Begin with one to five days per week of the lunar month, in order to develop the habit body of practice.  You are gifting yourself deep rest space and learning to feel open and safe in your body being still, or to gently drift off into a nap - a necessary non activity for the often depleted energy body. Usually, while learning the practice of yoganidra, one falls asleep, most often after putting the body into deep rest. This is natural as your mind is learning how to be awake while the body sleeps. If you need to wake up after the practice, set a timer for 35 minutes. Because this involves a guided deep relaxation, it is most important that you create a comfortable space for your body. Ideally, yoganidra involves the body on the floor in shavasana (corpse pose), which is lying upon your back on a blanket or mat with feet apart and hands palms up and not touching the sides of the body. A pillow under the head and the body covered with a blanket is encouraged. However, what is most essential is finding the way in which your body feels comfortable and at ease. If that entails sitting in a chair or curling up on your side in a bed, or lying upon a couch, great. Eyes are closed throughout the practice. At the beginning of each yoganidra session, with the body supine, one is instructed to create a sankalpa. Kalpa means vow and san refers to a connection with a higher truth. Aspirational in nature, the sankalpa is creating an inner resolve that is silently repeated to imbed into the mindstream. Throughout the practice, allow the imagery to arise in your mind without effort. One simply takes one’s awareness through the experience. A spacious hosting mind arises, which, along with a deeply relaxed body, frees up energy to explore the subtle field of imagination.

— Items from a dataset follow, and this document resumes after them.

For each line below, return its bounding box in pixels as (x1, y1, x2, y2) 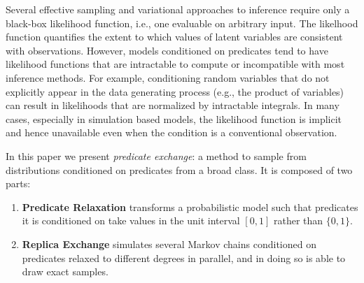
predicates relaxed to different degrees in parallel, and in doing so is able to (22, 250, 346, 265)
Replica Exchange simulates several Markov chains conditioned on (22, 236, 316, 251)
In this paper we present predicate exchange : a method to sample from (6, 148, 307, 163)
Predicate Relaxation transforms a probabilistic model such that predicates (22, 199, 358, 214)
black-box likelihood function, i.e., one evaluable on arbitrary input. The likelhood (6, 15, 358, 30)
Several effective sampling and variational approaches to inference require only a (6, 2, 350, 16)
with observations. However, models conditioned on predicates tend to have (6, 43, 328, 57)
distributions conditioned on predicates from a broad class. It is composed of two (6, 162, 353, 177)

Yoganidra is the inner world of yoga skills. It seeks to release the prana necessary to be lucid in sleep and dream states. It is a practice of conscious awareness of the deep sleep state, past waking and dreaming. An ancient yogic method to explore deep karmic impressions or samskaras. It holds the potential to help process the friction and tension of our waking lives, while nurturing our infinite relationship with self/other/world.